The Goods are sold by Camerich to the Client subject to these terms and conditions, and not otherwise. These terms and conditions prevail over any inconsistent provision in any communication by the Client to Camerich about the sale of the Goods, including any form of purchase order issued by the Client.
Camerich will contact the Client to nominate and confirm a proposed Delivery Date.
The proposed Delivery Date is an estimate only.
Camerich is not liable for any loss, damage or delay incurred by the Client arising from late or non-delivery of the Goods.
Camerich may at its option deliver the Goods to the Client in any number of instalments or part supplies.
The Client must do all things as are necessary to assist and enable Camerich to deliver the Goods on the Delivery Date to the Client at the Client Delivery Address.
3. PAYMENT AND RISK
An initial progress payment of 50% is required before Camerich can begin arrangements for the manufacture or supply of the Goods
The Client must pay the balance of the Price for the Goods to Camerich before Camerich delivers the Goods to the Client.
All risk in the Goods passes to the Client upon delivery of the Goods by Camerich to the Delivery Address or the Client.
4. RETENTION OF TITLE
Title to the Goods shall not pass from Camerich to the Client until such time as Camerich has received payment in full of the Price for the Goods in cleared funds and there are no other moneys owing by the Client to Camerich in respect of the Goods.
Until such time as payment is made in full of the Price for the Goods in cleared funds, Camerich reserves the right to recover possession of the Goods.
Where Camerich has not been paid the Price for the Goods in full and Camerich has delivered the Goods to the Client, the Client agrees that the relationship between Camerich and the Client shall be fiduciary and that the Client shall hold the Goods as bailee for Camerich and, if required, shall store the Goods in a manner that clearly shows the ownership of Camerich.
Camerich and the Client agree that the provisions of this clause apply notwithstanding any agreement, whether subsequent to the supply of the relevant Goods or not, between the Client and Camerich pursuant to which Camerich gives the Client credit.
If the Client refuses or is unable to accept delivery of the Goods or any part of the Goods on the Delivery Date, the Client must pay storage charges to Camerich at the rate of 5% per month on the value of the Goods, payable until the Client accepts delivery of all of the Goods.
6. RETURN OF GOODS
Subject to law:
the Client has no right to return all or any of the Goods to Camerich; and
Camerich has no obligation to refund all or any part of the Price.
Subject to law:
the Client has no right to terminate or cancel this agreement; and
the Client must indemnify Camerich in respect of all loss, costs, claims and expenses incurred by Camerich as a result of any default by the Client under this agreement.
Camerich has no obligation to install the Goods or perform any residential building works.
9. PERSONAL INFORMATION
The address and contract details of the Client may be used by Camerich and subsidiaries of Camerich to provide marketing information to the Client.

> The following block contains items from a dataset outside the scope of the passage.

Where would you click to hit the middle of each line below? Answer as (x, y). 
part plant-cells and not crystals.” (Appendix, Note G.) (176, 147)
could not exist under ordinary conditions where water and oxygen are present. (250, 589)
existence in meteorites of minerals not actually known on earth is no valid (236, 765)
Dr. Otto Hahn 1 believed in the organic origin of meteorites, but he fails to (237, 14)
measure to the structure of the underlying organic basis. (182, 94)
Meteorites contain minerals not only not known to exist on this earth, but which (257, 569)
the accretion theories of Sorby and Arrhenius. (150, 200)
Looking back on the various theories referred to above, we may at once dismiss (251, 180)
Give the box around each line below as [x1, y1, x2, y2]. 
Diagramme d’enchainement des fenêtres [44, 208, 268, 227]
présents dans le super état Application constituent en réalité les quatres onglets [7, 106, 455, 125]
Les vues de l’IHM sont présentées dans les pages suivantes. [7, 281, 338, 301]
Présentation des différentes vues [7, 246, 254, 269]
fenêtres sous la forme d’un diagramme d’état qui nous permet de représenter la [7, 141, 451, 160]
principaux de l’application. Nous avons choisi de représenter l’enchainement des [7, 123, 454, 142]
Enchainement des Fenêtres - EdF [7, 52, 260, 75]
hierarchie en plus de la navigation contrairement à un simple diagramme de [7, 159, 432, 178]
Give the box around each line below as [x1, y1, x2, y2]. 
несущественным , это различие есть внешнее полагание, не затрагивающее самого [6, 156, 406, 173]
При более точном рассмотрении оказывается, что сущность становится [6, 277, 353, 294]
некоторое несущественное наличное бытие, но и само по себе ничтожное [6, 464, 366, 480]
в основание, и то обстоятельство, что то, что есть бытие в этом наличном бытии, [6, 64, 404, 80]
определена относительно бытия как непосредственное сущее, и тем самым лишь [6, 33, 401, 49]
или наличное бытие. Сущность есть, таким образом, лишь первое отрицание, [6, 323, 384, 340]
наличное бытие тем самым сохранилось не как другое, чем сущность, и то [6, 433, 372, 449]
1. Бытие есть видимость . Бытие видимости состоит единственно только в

Please refer to the privacy statement at www.camerich.com.au for more information.
10. WARRANTY AS TO QUALITY OR FITNESS
Camerich warrants that the Goods are of merchantable quality except only:
as regards any defects specifically drawn to the attention of the Client before the making of this contract;
if the Client examined the Goods before the making of this contract, as regards any defects which that examination ought to have revealed.
11. LIMITATION OF LIABILITY
a) Other than any warranty expressly given by Camerich in this agreement, and subject to clause 11(b), all warranties (whether implied, statutory or otherwise) relating to the Goods and any other subject matter of this agreement, are excluded.
b) Where any law implies in this agreement any term, and the law voids or prohibits provisions in this agreement which exclude or modify the operation of such term, such term is taken to be included in this agreement. However, the liability of Camerich for breach of such term is, if permitted by law, limited to one of the following remedies (at the option of Camerich):
a. replacement of the Goods or supply of equivalent Goods;
b. the repair of such Goods;
c. the payment of the cost of replacing the Goods or acquiring equivalent goods; or
d. the payment of the cost of having the Goods repaired.
e. Subject to clause 11(b) Camerich excludes all liability for indirect and consequential loss (including without limitation for loss of revenue or profits) in contract, tort, under any statute or otherwise (including negligence) to the Client arising from or connected to this agreement.
f. apply to any action giving rise to an obligation, duty or liability even if the action was not authorised, or not capable of being authorised, by the Client.